# butterfly spline



## Scott (Feb 9, 2005)

I have seen small boxes made with a butterfly splined miters. I normally build boxes with 1/2 inch sides and the butterfly spline bits that I have seen are 14 deg. The 14 deg. dovetails that I have seen seem like they would be too big for 1/2 inch stock. Does anyone have any recommendations.


----------



## BobandRick (Aug 4, 2004)

Scottc:

So I am on the same page 

You want to cut a mitered corner on your 1/2" material then want to put 14 degree dovetail groove on each of the mitered surfaces. And cut a butterfly spline to fit the two pieces together to make the corner, right?

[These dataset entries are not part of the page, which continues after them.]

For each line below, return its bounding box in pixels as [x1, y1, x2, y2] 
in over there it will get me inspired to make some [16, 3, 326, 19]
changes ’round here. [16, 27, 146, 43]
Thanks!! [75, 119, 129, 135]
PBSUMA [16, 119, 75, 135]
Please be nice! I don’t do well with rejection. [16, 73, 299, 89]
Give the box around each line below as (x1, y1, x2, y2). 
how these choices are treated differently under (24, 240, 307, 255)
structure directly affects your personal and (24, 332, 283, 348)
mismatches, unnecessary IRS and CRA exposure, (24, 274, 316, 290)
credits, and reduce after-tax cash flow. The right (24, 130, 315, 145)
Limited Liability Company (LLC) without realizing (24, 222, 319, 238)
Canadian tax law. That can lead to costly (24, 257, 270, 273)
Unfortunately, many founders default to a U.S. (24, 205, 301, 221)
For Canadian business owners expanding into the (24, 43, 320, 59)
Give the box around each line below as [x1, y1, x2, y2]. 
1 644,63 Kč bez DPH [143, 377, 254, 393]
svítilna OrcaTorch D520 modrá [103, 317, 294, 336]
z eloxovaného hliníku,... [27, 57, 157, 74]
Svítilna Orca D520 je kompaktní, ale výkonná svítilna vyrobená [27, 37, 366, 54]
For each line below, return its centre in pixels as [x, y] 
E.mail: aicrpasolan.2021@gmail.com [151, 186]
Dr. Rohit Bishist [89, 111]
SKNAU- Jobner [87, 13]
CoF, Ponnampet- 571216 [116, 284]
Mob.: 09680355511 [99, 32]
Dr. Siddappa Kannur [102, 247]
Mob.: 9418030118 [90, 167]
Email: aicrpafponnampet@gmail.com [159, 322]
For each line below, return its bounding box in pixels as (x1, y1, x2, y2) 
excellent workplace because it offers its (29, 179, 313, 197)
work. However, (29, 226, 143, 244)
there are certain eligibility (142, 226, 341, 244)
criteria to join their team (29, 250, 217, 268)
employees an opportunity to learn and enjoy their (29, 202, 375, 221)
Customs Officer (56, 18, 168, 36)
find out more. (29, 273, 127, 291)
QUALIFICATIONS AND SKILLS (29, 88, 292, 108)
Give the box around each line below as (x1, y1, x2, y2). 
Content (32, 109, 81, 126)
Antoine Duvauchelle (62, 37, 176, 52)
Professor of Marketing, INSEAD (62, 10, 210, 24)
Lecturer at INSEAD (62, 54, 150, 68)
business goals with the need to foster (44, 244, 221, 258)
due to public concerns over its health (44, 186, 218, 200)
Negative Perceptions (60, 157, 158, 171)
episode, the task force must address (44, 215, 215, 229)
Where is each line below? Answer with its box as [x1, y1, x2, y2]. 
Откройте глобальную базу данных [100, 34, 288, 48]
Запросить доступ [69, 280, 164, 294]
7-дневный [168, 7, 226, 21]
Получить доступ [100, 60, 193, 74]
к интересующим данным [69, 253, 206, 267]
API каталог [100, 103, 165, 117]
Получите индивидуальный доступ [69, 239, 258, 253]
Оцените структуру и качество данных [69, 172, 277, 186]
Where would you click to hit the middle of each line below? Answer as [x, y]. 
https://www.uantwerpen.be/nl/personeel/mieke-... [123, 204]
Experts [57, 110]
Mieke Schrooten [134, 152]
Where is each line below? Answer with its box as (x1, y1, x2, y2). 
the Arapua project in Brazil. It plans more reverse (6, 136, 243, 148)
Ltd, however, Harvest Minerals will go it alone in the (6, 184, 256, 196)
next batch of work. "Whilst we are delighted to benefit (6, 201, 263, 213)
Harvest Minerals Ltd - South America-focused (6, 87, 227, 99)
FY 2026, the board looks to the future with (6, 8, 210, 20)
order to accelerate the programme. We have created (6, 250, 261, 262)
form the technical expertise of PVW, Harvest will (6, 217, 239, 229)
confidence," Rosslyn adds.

If so, they make 8 degree 1/4" dovetail bits that can cut the groove your looking for we just need a way to cut the butterfly pin. Please let me know if I am on the same page before I explain how to make the butterfly pin.

Thanks, Rick


----------



## Scott (Feb 9, 2005)

Yes you are correct. I have a 1/4 inch 7.5 degree dovetail that I bought for that purpose but I was hoping to find a butterfly spline bit to match but I have not found one. Any help would be greatly appreciated.


----------



## Mike (Nov 22, 2004)

Scott, See if this link is what you are looking for? http://us.oak-park.com/catalogue.html?list=RBS1-- If so it is on sale.


----------